2. Kombinierter Schlüssel (1) nach Anspruch 1,
dadurch gekennzeichnet,
dass der Mitnehmer (34) sowie die Flügel (33) jeweils eine Tiefe (T) aufweisen, die parallel
zur Richtung der Drehachse (31) des Schlüsselteils (20) ausgerichtet ist, wobei insbesondere
die Tiefe (T) des Mitnehmers (34) größer ist als die Tiefe (T) der Flügel (33).
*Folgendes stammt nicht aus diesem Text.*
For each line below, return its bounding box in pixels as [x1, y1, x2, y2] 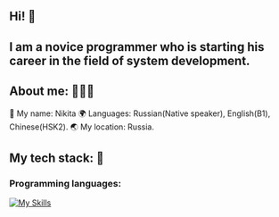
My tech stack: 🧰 [9, 150, 104, 165]
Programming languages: [9, 177, 122, 189]
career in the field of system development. [9, 53, 250, 68]
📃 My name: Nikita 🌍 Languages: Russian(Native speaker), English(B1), [9, 108, 271, 119]
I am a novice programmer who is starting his [9, 39, 265, 54]
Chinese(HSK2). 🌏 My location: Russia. [9, 121, 154, 132]
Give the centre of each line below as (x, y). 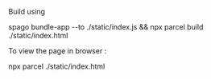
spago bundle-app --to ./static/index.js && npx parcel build (106, 27)
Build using (27, 12)
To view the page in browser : (58, 51)
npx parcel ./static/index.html (57, 66)

3. Kombinierter Schlüssel (1) nach Anspruch 1 oder 2,
dadurch gekennzeichnet,
dass die Flügel (33) sich in ihrer Flügelbreite (B) unterscheiden, wobei insbesondere
die Breite (B) des Mitnehmers (34) sich mindestens von der Flügelbreite (B) eines
Flügels (33) unterscheidet.
4. Kombinierter Schlüssel (1) nach einem der vorhergehenden Ansprüche,
dadurch gekennzeichnet,
dass die Nuten (12a, 12b, 12c, 12d) sich zumindest aus einem erstes Nutenpaar (12a) und
einem zweiten Nutenpaar (12b) zusammensetzen, wobei
in der Ruhestellung (4) des Schlüsselteils (20) die Flügel (33) zumindest teilweise
im ersten Nutenpaar (12a) eingerastet sind und in der Gebrauchsstellung (5) des Schlüsselteils
(20) die Flügel (33) zumindest teilweise im zweiten Nutenpaar (12b) eingerastet sind,
wobei insbesondere die Kulisse (13) derart ausgeführt ist, dass das zweite Nutenpaar
(12b) zum Innenbereich (14) des Gehäuses (10) ausgerichtet ist und/oder dass die Kulisse
(13) Stege (24) zwischen den Nuten (12a, 12b, 12c, 12d) aufweist, die als Gleitflächen
(24) für die Flügel (33) während der Bewegung des Schlüsselteils (20) dienen, wobei
zumindest eine Nut (12) des ersten Nutenpaares (12a) zwei Stege (24) voneinander trennt
und dass zumindest eine Nut (12) des zweiten Nutenpaares (12b) zwei Stege (24) voneinander
trennt.
5. Kombinierter Schlüssel (1) nach einem der vorhergehenden Ansprüche,
dadurch gekennzeichnet,
dass die Stege (24) kreisartig um die Drehachse (31) des Schlüsselteils (20) sich erstrecken
und/oder dass die Stege (24) als kreisbogenförmige Segmente ausgeführt sind, die gemeinsam
um die Drehachse (31) des Schlüsselteils (20) verlaufen und/oder dass das Aktivierungselement
(32) axial verschiebbar zur Drehachse (31) des Schlüsselteils (20) in der Lagerstelle
(30) gelagert ist.
6. Kombinierter Schlüssel (1) nach einem der vorhergehenden Ansprüche,
dadurch gekennzeichnet,
dass das Aktivierungselement (32) zwei voneinander beabstandete Flügel (33) und einen
Mitnehmer (34) aufweist, wobei die Kulisse (13) mit zwei weiteren Nuten (12c, 12d)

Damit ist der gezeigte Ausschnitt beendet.